The not-for-profit Kimball Art Center, which uses the festival as a crucial fundraiser, said this week the dates remain intact. The event is scheduled from July 31 until Aug. 2, a Friday to Sunday. The arts festival takes place on Main Street with the road closed to traffic in favor of artist booths, food vendors and entertainers.

The Kimball Art Center acknowledged the event is dependent on the public health circumstances. If restrictions remain in place prohibiting large gatherings, the event could not be held.

Amy Roberts, a spokesperson for the Kimball Art Center, said discussions are ongoing with officials at City Hall, the County Courthouse and the state government.

She said the Kimball Art Center is considering the possibility of contingency dates should the July 31-Aug. 2 schedule be scrapped. The contingency dates would be in the fall. Detailed dates were not available.

Roberts said the Kimball Art Center needs to make a decision the “sooner the better” and said late May is the likely deadline for one. She said decisions by health officials that would prohibit the event would supersede those made by the Kimball Art Center itself. Roberts said the organizers remain “cautiously optimistic” about the event in 2020.

The arts festival even after decades remains one of the signature events on the Park City calendar, drawing large crowds of Parkites, people from elsewhere in Utah and those from outside the state. They spend the weekend perusing the artist booths, listening to performers and dining against the backdrop of Main Street.

The 2020 edition of the arts festival had been expected to be especially intriguing with the organizers earlier approaching City Hall with several significant proposed changes to the operations. The Kimball Art Center wanted to eliminate the $15 admission charge and increase the number of artist booths in an effort to recoup some of the revenues lost by eliminating the admission charge. The footprint under that concept would have extended artist booths on 9th Street in the direction of Deer Valley Drive.

The Kimball Art Center engaged Mayor Andy Beerman and the Park City Council in discussions about the proposed change to the footprint late in 2019, but a decision was not made. Roberts, though, said the Kimball Art Center is no longer pursuing the extension of the artist booths and intends to charge for admission. She said the spread of the sickness influenced the decision against pursuing the operational changes.

Park City officials had been expected to address the impact on municipal services such as transit since an increase in attendance would be anticipated if the admission charge is eliminated. The sides offered wildly divergent projections regarding potential attendance increases, with City Hall saying the jump could be extreme and the Kimball Art Center forecasting a modest rise.

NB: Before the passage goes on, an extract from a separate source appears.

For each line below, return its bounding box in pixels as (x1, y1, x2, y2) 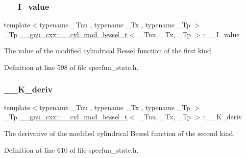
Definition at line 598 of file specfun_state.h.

The arts festival is one of the later events of the summer, providing a slightly extended timeline for discussions about holding the 2020 event. It will almost certainly be a closely watched decision, though, given the arts festival’s standing as one of the city’s top special events. The arts festival in 2019 generated an economic impact of nearly $26.4 million, a jump of 13.1% from the previous year. The spending included lodging, meals, the sale of artworks at the event, entertainment and other unspecified purchases.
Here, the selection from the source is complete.